Bunching charitable deductions can be a tax-smart way to help accomplish your philanthropic goals.
One way to achieve this is through the use of donor-advised funds which are established with qualified public charities. As the donor, you transfer money, or appreciated stock, to the fund and receive a deduction in the year the charitable donation is made.
For example, if you plan to give $3,000 per year to charity over the next five years, but that annual amount is not enough for you to itemize and take a deduction for your charitable gifts, you could donate the full $15,000 (5 X $3,000) in 2023. That would enable you to itemize this year’s tax return and take the standard deduction in the remaining years (2024 through 2027). The contributions within your donor-advised fund could still be disbursed to the charity on an annual basis, over the five-year period. However, it’s important to understand that contributions to donor-advised funds are irrevocable.
Time to Verify
Now Is The Time To Verify Information Needed for 1099-MISC’s and 1099-NEC’s
Businesses that pay $600 or more for services or rents during the year should review vendor information to make sure they have what they need to prepare the required forms at the end of the year.
Do you have the correct legal name for each person or business along with their tax ID number, and address on file? If not, November is the perfect time to update your records.
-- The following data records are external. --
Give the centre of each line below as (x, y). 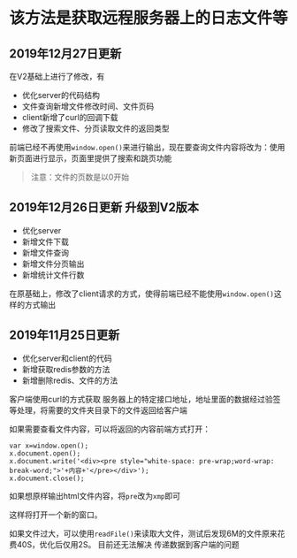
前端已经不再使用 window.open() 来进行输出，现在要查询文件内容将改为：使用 (147, 147)
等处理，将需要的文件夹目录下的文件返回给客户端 (98, 410)
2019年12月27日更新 (65, 54)
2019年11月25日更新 (65, 336)
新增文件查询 (45, 252)
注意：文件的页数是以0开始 (80, 177)
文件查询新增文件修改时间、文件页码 (88, 106)
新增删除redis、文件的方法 (70, 380)

The best way to collect this information is to ask all vendors and service providers to complete IRS form W-9 and return it to your business.
Vendors and service providers are required to provide this information by law, so if someone refuses just hold their next payment until they provide what is required.
Estate Planning
Estate Planning Watch Out For the Cliff
Watch out for the coming estate tax cliff.
The Tax Cuts and Jobs Act increased the estate tax exemption amount through 2025. After 2025 the unified credit drops from $12.92 million per individual for 2023 to a figure around $7 million, depending on inflation adjustments, in 2026.
Taxpayers concerned about the drop in the unified credit may be considering making sizable gifts in 2023, 2024 and 2025. The IRS has assured taxpayers that such gifts, made under the current unified credit, will not be clawed back into the estate if the unified credit is eventually reduced.
Note: NEVER gift money or property you might need. Once a gift is made you cannot demand the return of the funds or property.